Set down each of the records below exactly as it reads. No pictures go into the copy.

━━ Data for processing

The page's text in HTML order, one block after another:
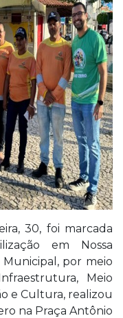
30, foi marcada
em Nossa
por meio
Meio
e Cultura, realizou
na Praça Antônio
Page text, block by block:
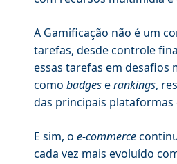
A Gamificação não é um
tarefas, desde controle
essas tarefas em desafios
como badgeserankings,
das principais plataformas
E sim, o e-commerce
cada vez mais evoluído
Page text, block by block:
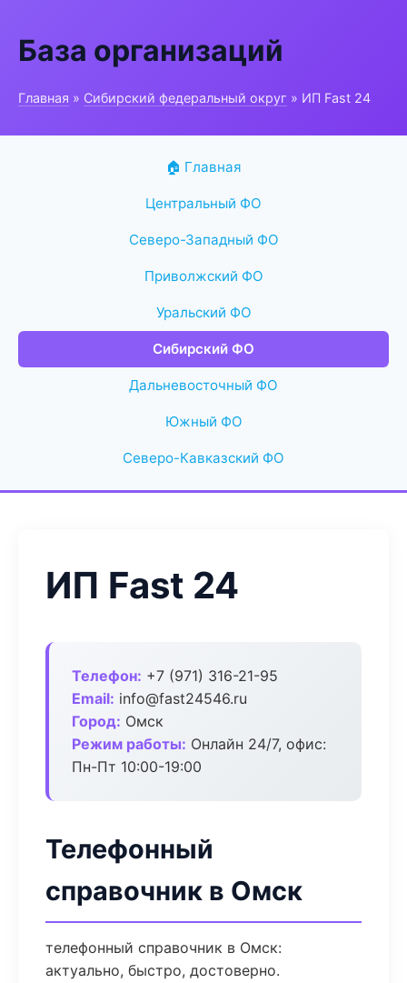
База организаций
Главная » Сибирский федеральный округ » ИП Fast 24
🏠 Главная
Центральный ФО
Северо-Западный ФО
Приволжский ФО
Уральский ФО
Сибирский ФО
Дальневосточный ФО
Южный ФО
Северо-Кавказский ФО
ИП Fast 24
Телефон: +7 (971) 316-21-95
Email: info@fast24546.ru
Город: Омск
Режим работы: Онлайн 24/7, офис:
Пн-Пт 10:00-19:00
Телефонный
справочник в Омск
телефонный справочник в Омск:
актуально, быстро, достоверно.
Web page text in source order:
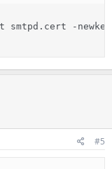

━━━━

• Answer box
The page's text in HTML order, one block after another:
30, foi marcada
em Nossa
por meio
Meio
e Cultura, realizou
na Praça Antônio
Page text, block by block:
A Gamificação não é um
tarefas, desde controle
essas tarefas em desafios
como badgeserankings,
das principais plataformas
E sim, o e-commerce
cada vez mais evoluído
Page text, block by block:
База организаций
Главная » Сибирский федеральный округ » ИП Fast 24
🏠 Главная
Центральный ФО
Северо-Западный ФО
Приволжский ФО
Уральский ФО
Сибирский ФО
Дальневосточный ФО
Южный ФО
Северо-Кавказский ФО
ИП Fast 24
Телефон: +7 (971) 316-21-95
Email: info@fast24546.ru
Город: Омск
Режим работы: Онлайн 24/7, офис:
Пн-Пт 10:00-19:00
Телефонный
справочник в Омск
телефонный справочник в Омск:
актуально, быстро, достоверно.
Web page text in source order:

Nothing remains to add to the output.